For a long time, it was unclear whether both SPMS and TSPS are present in plant organisms. However, it has been recently shown that the enzyme engaged in TSPM synthesis, encoded by a gene called ACAULIS5, has the activity of TSPS but not SPMS [5]. Moreover, TSPM is evolutionally more ancient than SPM in plant and algae organisms [6]. Owing to the similarity between ACAULIS5 and prokaryotic triamine/agmatine aminopropyltransferase (TAAPT) genes, it is also plausible that plant TSPS has its origin in prokaryotic TAAPTs [7,8].

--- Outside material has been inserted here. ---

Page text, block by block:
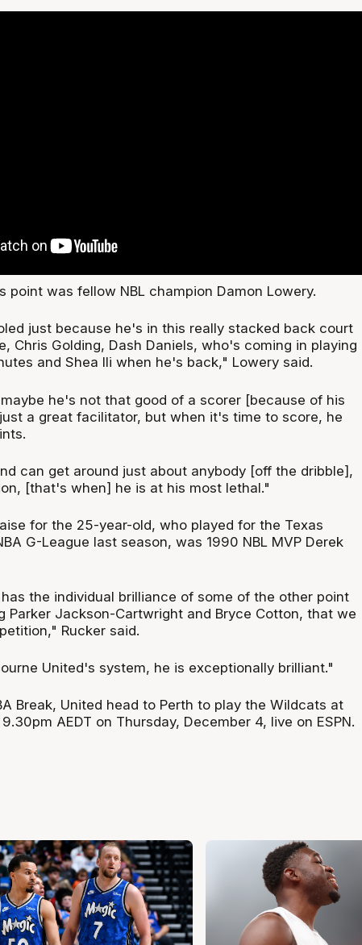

Polyamines, including TSPM, play a crucial role in the growth and development of higher plants [9–13]. Owing to their cationic character and ability to interact with nucleic acids and proteins, polyamines are able to regulate transcription and translation [9,14,15]. Moreover, they can affect the rate of membrane transport [16,17]. Polyamines also have a stimulating effect on the antioxidant enzymes, which leads to the decrease in reactive oxygen species concentration [18–20]. The accumulation of polyamines in plant tissues under stress conditions leads to an increase in stress tolerance [21–23]. In addition, the application of exogenous polyamines increases tolerance to high temperatures [24] and salinity [25–27]. Malfunctions of the polyamine pathway lead to growth retardation, sterility, and other developmental defects [28]. In this aspect, the dysfunction of ACAULIS5 expression has more severe consequences on the development of the plant than similar defects in SPMS gene expression [6]. In A. thaliana, it causes severe dwarfism and overproliferation of xylem vessels [29]. The application of TSPM can reverse these effects to some extent [30].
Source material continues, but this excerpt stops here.